- Born: July 5, 1936
- Died: December 2, 2025 (aged 89) Palm Desert, California
- Education: CUNY Graduate Center (Ph.D.) Hunter College (M.A.) Marymount Manhattan (B.S.)
- Awards: AAAS fellow (1992) Janet L. Norwood Award (2004) Florence Nightingale David Award (2005) ASA Nathan Mantel Lifetime Achievement Award (2010) R. A. Fisher Lectureship (2016)
- Scientific career
- Fields: Biostatistics, group theory
- Workplaces: Stanford University New York University Hunter College
- Thesis: The Frattini Subgroup (1967)
- Doctoral advisor: Gilbert Baumslag

= Alice S. Whittemore =

American epidemiologist (1936–2025)

Alice Segers Whittemore (July 5, 1936 – December 2, 2025) was an American epidemiologist and biostatistician who studied the effects of genetics and lifestyle on cancer, following an earlier career as a pure mathematician studying group theory. She worked as a professor of health research and policy and of biomedical data science at Stanford University, and served as president of the International Biometric Society.

==Education and career==
Whittemore was born on July 5, 1936.

She originally studied pure mathematics. She obtained a bachelor's degree in 1958 from Marymount Manhattan College, and a master's degree in 1964 from Hunter College. Whittemore completed a Ph.D. in 1967, from the Graduate Center of the City University of New York with a dissertation on Frattini subgroups supervised by Gilbert Baumslag.

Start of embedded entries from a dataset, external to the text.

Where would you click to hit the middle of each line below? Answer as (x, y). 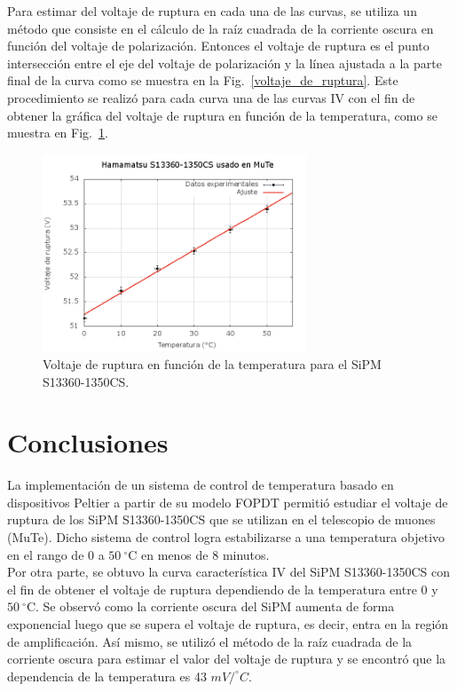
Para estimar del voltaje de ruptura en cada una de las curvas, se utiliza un (212, 11)
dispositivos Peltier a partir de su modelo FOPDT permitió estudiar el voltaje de (228, 502)
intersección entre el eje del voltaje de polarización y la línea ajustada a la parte (225, 63)
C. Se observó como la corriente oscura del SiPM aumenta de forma (210, 606)
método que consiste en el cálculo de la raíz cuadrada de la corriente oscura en (221, 28)
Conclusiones (88, 442)
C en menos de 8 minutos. (199, 554)
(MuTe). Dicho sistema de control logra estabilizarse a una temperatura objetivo (226, 537)
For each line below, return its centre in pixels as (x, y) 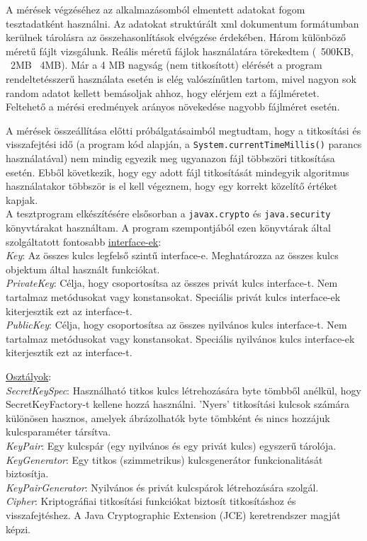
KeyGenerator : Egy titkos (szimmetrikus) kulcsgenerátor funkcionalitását (164, 459)
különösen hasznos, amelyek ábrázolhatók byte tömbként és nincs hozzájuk (168, 417)
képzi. (18, 529)
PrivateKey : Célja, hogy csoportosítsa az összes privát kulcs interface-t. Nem (172, 283)
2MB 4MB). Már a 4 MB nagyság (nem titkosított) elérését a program (166, 65)
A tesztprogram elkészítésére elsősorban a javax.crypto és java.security (168, 213)
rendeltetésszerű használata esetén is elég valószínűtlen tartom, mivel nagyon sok (181, 78)
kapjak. (22, 199)
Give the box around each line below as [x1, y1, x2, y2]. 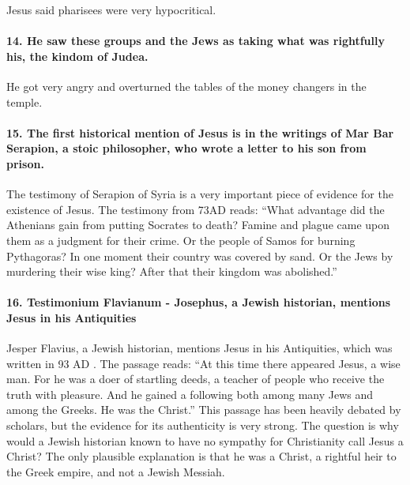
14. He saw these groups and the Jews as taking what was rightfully [6, 32, 385, 49]
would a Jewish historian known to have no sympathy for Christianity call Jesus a [6, 432, 404, 449]
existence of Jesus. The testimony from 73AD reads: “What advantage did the [6, 201, 385, 217]
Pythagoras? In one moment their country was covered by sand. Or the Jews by [6, 247, 393, 264]
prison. [6, 155, 44, 171]
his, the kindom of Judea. [6, 47, 149, 64]
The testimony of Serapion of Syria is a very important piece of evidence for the [6, 186, 393, 202]
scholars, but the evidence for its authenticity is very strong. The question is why [6, 417, 399, 434]
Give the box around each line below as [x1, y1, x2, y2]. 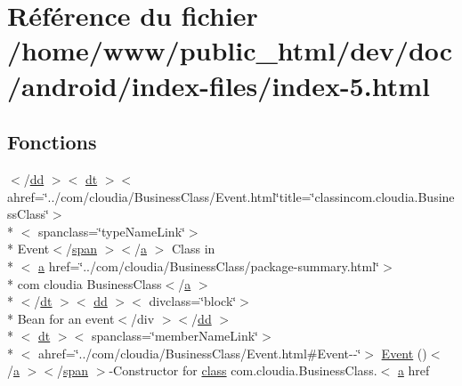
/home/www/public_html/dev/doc [7, 32, 453, 68]
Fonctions [7, 128, 97, 156]
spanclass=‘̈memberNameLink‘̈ [91, 326, 259, 345]
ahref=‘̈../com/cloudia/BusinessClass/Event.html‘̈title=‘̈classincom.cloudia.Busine [7, 187, 455, 205]
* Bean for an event [7, 309, 115, 327]
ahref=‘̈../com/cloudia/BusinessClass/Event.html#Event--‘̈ [37, 343, 361, 362]
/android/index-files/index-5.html [7, 67, 430, 103]
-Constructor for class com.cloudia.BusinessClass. [109, 361, 377, 380]
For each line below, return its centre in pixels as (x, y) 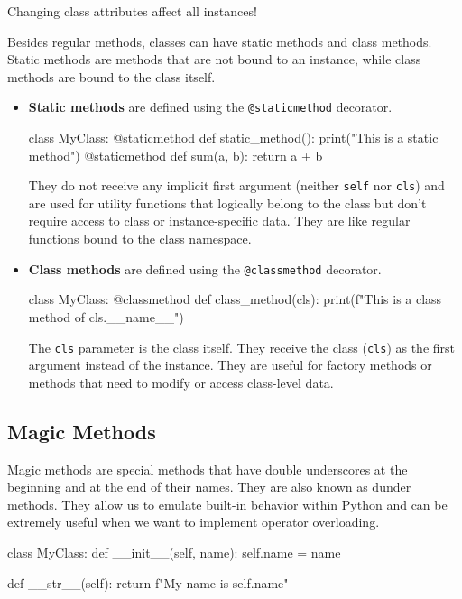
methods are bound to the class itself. (111, 76)
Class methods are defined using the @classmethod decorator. (205, 268)
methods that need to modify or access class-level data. (181, 382)
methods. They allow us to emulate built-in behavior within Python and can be (227, 504)
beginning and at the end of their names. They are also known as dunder (209, 487)
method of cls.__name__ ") (106, 316)
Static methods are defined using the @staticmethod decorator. (210, 107)
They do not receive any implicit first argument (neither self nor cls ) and (236, 185)
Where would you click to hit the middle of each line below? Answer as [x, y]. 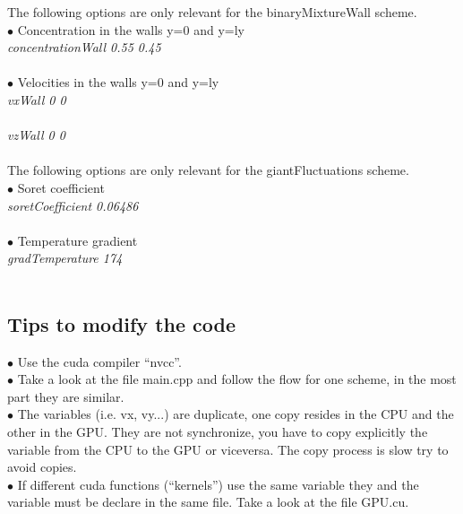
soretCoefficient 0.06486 [73, 205]
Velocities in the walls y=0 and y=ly [118, 82]
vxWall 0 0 [37, 99]
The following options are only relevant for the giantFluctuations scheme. [208, 170]
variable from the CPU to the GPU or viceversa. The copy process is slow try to [228, 449]
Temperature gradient [77, 240]
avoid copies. [42, 467]
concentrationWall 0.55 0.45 [84, 47]
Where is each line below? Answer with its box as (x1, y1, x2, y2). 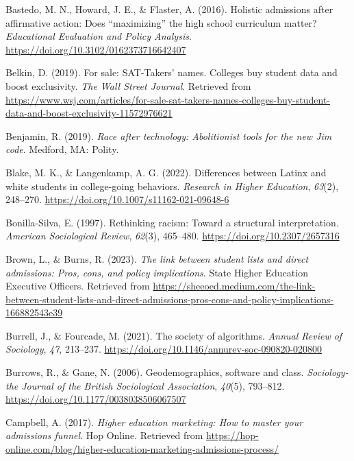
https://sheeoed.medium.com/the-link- (153, 279, 316, 293)
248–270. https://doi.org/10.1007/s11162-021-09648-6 (5, 192, 229, 206)
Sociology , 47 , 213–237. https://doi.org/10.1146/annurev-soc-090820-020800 (5, 342, 323, 356)
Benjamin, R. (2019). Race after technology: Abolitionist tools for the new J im (5, 128, 332, 143)
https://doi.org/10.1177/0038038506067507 (5, 392, 186, 406)
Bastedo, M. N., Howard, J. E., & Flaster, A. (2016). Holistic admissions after (5, 2, 333, 16)
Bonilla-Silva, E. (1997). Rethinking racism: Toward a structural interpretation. (5, 215, 339, 229)
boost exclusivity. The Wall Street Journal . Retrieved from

As a professor of mathematics at Hunter College, she became interested in epidemiology and statistics. While teaching in Hunter College's new statistics program, she reportedly taught herself statistics by reading the textbook just a few pages ahead of her students, completing all the exercises herself before assigning them to the class. She pursued a fellowship to New York University to accomplish that shift of interests, under the mentorship of Joseph Keller. Keller and Whittemore married and moved together to Stanford in 1978. There Whittemore became a professor in the Department of Health Research and Policy. She was chief of epidemiology there from 1997 to 2001, and later became co-chair of the department. Keller died in 2016.

Whittemore died on December 2, 2025 in her home in Palm Desert, California, at the age of 89.

==Contributions==
One of Whittemore's studies found a link between fertility drugs and ovarian cancer, especially strong among women who were treated with the drugs but failed to conceive.

Later, Whittemore contributed her expertise in a paper published in the American Journal of Epidemiology to investigating racial and ethnic differences in ovarian cancer risk.

==Awards and honors==
In 1992, Whittemore was elected as a fellow of the American Association for the Advancement of Science. She was also a fellow of the American Statistical Association, and a member of the National Academy of Medicine.

In 2004, she won the Janet L. Norwood Award for outstanding achievement by a woman in the statistical sciences. In 2010, the Statistics in Epidemiology section of the American Statistical Association gave her their Nathan Mantel Lifetime Achievement Award. She was the recipient of the Committee of Presidents of Statistical Societies' Florence Nightingale David Award in 2005 and R. A. Fisher Lectureship in 2016 "for her fundamental contributions to biostatistics and epidemiology, covering a wide range of topics from environmental risk assessment to genetic linkage analysis, genetic association studies and cancer epidemiology; for bringing her statistical and mathematical insight to bear on the collection and interpretation of scientific data; for her leadership in large consortia of cancer studies; and for being a role model for many young scientists".

Whittemore also took part in the assessment of the risk prediction models of the disease.

==Selected publications==
- Whittemore, Alice S. (2009). "Evaluating Health Risk Models"
- Whittemore, A. S. (1980). "Asthma and air pollution in the Los Angeles area."
- Whittemore, A. S. (1990). "Diet, Physical Activity, and Colorectal Cancer Among Chinese in North America and China".
- Whittemore, Alice S. (1994). "A Class of Tests for Linkage Using Affected Pedigree Members".
- Whittemore, A. S. (1995). "Prostate Cancer in Relation to Diet, Physical Activity, and Body Size in Blacks, Whites, and Asians in the United States and Canada".
- Whittemore, A. S. (1997). "Prevalence and contribution of BRCA1 mutations in breast cancer and ovarian cancer: results from three U.S. population-based case-control studies of ovarian cancer".
- Manolio, Teri A. (2009). "Finding the missing heritability of complex diseases".